Along the way, he had caught the attention and then the faithful dedication of a number of young runners who lived in his neighbourhood. They shared his enthusiasm and were inspired by his intensity and convictions and, when one of those early pupils, after trailing Lydiard on his runs for two years, whipped a provincial championship field by 80 metres – a gap he established in the first lap – Lydiard was established as a coach. The lad, Lawrie King, went on to be a New Zealand cross-country champion, a six-mile record-holder and a 1954 Commonwealth and Empire Games representative.
Lydiard was by then his country’s top marathon runner, and more people were taking notice of the sophistication and challenge he was bringing to a race long regarded as the occupation of mental deficients.
When, in 1957, he finally retired from competitive running, one of his motley following of youngsters was Murray Halberg. Lydiard had predicted in 1953 that he would become the finest middle-distance runner New Zealand had known, Jack Lovelock included, and, although few then believed him and quite a lot laughed at him, he was right. Seven years after Lydiard made the claim, Halberg thrashed the world in the Olympic 5,000 metres and went on to become a sub-four-minute miler and world record breaker. He, Snell and Magee raced themselves to fame and their coach to immortality.
From then on, Lydiard was in demand all over the world and he was still, in his eighties, a key figure at coaching seminars and as a motivator and mentor of men, women and children in all kinds of sporting activity. He no longer chose to coach athletes but could not resist when youngsters with signs of promise approached him for help; he even scored national and international success with many of them.
So we come back to what I said earlier. The past has established, without question, that Arthur Lydiard remains the best distance coach the world has ever known, never, I believe, to be eclipsed.
Garth Gilmour
Auckland 2017
1. The Physiology of Exercise
When we wrote Running to the Top, the world of running was comparatively small. Jogging, the exercise form which has since turned millions into runners, was about to take off. I had not then delved deeply into physiology as it applied to athletic performance; nor, in fact, was the significance of it as an explanation of, and a guide to, athletic effort widely understood or even under investigation.

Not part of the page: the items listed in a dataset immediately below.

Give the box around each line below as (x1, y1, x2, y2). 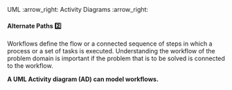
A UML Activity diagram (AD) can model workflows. (7, 75, 159, 84)
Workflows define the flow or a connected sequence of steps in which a (7, 39, 213, 48)
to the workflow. (7, 62, 53, 70)
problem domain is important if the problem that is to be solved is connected (7, 54, 225, 63)
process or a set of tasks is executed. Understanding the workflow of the (7, 47, 216, 55)
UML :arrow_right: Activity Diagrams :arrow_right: (7, 6, 149, 13)
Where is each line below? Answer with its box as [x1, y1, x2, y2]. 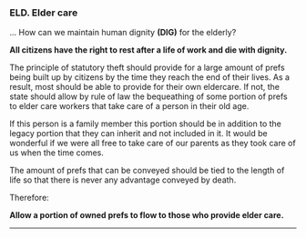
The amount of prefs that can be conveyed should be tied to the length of [9, 165, 285, 176]
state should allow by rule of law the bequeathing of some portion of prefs [9, 91, 289, 102]
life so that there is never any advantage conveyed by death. [9, 174, 237, 185]
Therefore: [9, 193, 50, 203]
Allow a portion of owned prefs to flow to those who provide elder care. [9, 210, 284, 221]
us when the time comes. [9, 147, 105, 158]
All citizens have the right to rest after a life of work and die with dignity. [9, 45, 288, 55]
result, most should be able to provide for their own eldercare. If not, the [9, 82, 280, 93]
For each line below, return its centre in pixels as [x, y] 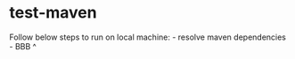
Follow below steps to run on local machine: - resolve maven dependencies [148, 37]
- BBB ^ [23, 46]
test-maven [53, 13]
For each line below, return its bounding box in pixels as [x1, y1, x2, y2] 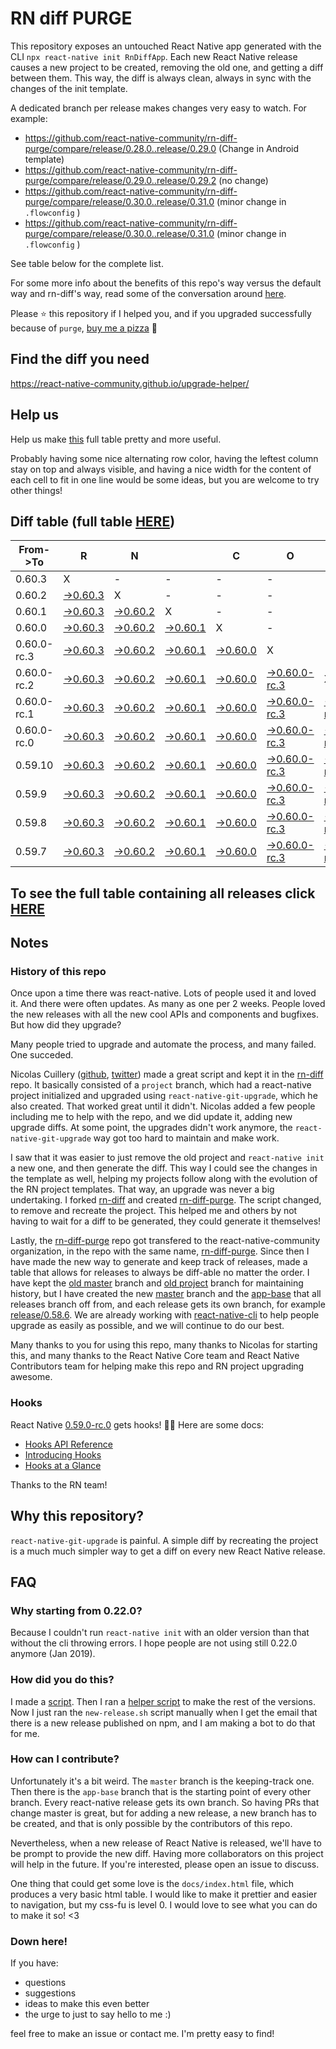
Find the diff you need [10, 351, 150, 368]
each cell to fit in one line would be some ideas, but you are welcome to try [10, 473, 320, 486]
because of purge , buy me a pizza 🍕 [10, 322, 158, 334]
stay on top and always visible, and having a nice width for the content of [10, 463, 312, 475]
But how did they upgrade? [10, 1019, 122, 1031]
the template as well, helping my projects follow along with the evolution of [10, 1173, 318, 1185]
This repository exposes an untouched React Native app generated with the [10, 40, 322, 52]
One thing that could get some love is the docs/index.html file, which [10, 1877, 295, 1889]

Since then, I have been able to add several years of lay study of physiology in conjunction with physiologists and sports medicine institutes to my 48 years’ practical experience as an athlete and coach. It is still impossible to be explicit or exact about the physiological reactions of hard training because, whoever and however many we study, every athlete is a distinct individual with subtly different reactions. But what we have learnt, and are still learning every day, is enough to enable us to lay down, with considerable accuracy, training parameters or guidelines which will help to bring you to maximum efficiency as an athlete.
Fundamentally, my training system is based on a balanced combination of aerobic and anaerobic running. Aerobic running means within your capacity to use oxygen – everyone, according to his or her physical condition, is able to use a limited amount of oxygen each minute. The limit is raised by the proper exercise.

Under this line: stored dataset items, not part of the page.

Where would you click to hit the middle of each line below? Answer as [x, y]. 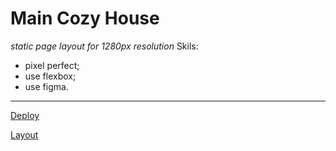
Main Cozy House [85, 18]
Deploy [25, 115]
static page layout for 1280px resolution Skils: [104, 46]
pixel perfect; [52, 65]
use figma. [46, 86]
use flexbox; [50, 76]
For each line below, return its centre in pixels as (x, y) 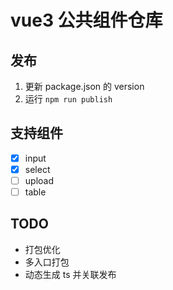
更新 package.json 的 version (84, 86)
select (37, 169)
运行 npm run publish (68, 99)
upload (39, 180)
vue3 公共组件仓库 (86, 20)
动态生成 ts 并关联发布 (70, 274)
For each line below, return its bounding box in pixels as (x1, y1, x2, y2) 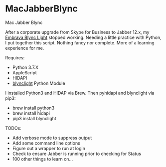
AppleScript (12, 69, 37, 75)
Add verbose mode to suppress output (12, 135, 92, 141)
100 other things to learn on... (12, 156, 73, 162)
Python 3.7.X (12, 64, 39, 70)
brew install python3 (12, 105, 55, 111)
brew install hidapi (12, 110, 50, 116)
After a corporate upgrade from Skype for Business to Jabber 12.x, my (5, 29, 150, 35)
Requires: (5, 54, 25, 60)
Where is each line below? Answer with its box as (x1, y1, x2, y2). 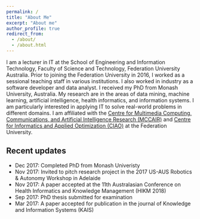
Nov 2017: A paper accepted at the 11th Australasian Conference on (14, 181, 181, 188)
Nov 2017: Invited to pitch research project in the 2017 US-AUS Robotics (14, 168, 192, 175)
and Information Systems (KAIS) (14, 206, 94, 213)
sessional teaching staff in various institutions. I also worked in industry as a (6, 77, 193, 84)
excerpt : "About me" (6, 20, 58, 26)
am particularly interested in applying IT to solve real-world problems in (6, 103, 182, 110)
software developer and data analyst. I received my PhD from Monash (6, 84, 178, 91)
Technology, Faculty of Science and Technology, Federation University (6, 65, 180, 72)
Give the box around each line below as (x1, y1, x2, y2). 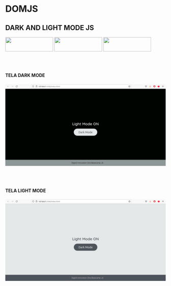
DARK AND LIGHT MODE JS (5, 23, 94, 32)
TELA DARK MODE (5, 72, 45, 78)
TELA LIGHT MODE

We call the limit the maximum steady state; the level at which you are working to the limit of your ability to breathe in, transport and use oxygen. When you exercise beyond that maximum steady state, your running becomes anaerobic. Chemical changes occur in your body’s metabolism to supply the oxygen you need to supplement what you can breathe in, transport and use. It is a reconversion process with strict limits – again extendable to a known maximum by balanced exercise – so the body is always limited in its anaerobic capacity.
The reaction that takes place to sustain anaerobic running is called ‘oxygen debt’. It can be incurred quickly and is accompanied by the accumulation of lactic acid and other waste products which lead directly to neuromuscular breakdown or, simply, tired muscles that refuse to continue to work as you want them to. That absolute limit when you are exercising anaerobically is an oxygen debt of 15 to 18 litres a minute; but that is a level that the average athlete will not reach until he or she has exercised properly and for long enough.

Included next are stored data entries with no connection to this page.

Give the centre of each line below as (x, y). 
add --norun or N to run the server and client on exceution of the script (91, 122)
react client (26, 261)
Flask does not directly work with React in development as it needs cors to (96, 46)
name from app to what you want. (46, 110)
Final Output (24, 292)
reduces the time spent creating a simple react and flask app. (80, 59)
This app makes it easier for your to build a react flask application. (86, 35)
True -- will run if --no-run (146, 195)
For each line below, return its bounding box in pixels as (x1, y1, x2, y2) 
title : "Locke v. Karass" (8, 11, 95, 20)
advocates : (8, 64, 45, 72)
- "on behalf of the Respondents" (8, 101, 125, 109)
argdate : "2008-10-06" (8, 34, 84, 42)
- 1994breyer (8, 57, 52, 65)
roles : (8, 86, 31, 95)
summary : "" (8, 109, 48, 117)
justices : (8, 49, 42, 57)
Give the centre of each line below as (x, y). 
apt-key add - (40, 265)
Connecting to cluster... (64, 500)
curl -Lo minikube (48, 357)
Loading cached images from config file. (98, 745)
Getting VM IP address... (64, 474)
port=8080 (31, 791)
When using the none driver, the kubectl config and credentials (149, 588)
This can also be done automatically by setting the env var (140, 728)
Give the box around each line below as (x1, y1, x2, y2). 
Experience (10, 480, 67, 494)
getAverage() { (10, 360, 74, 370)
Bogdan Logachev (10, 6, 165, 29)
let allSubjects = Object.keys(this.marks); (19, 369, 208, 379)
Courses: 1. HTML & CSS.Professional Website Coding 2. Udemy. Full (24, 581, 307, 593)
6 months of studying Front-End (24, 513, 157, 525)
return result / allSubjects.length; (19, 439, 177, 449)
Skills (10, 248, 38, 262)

One feature of the oxygen debt is that, as you run into it, it doubles, squares and cubes. As the speed of running is raised, the oxygen requirement increases with dramatic speed.
Morehouse and Miller’s The Physiology of Exercise records these figures to show the effect:
Morehouse and Miller have also shown that aerobic exercise is 19 times more economical than anaerobic. The more intense the exercise becomes, the faster and less economically the body’s fuel is used and the faster the lactic acid forms.
Having established the basic fundamental of my training system, let us look more closely at the running body. It is not just a matter of working muscles; exercise requires continuing adjustments in respiration, chemical reactions, circulation, temperature-regulating mechanisms, kidney functions and so on. The entire body is involved and affected when you run – one of the reasons why running is such a fine general conditioner.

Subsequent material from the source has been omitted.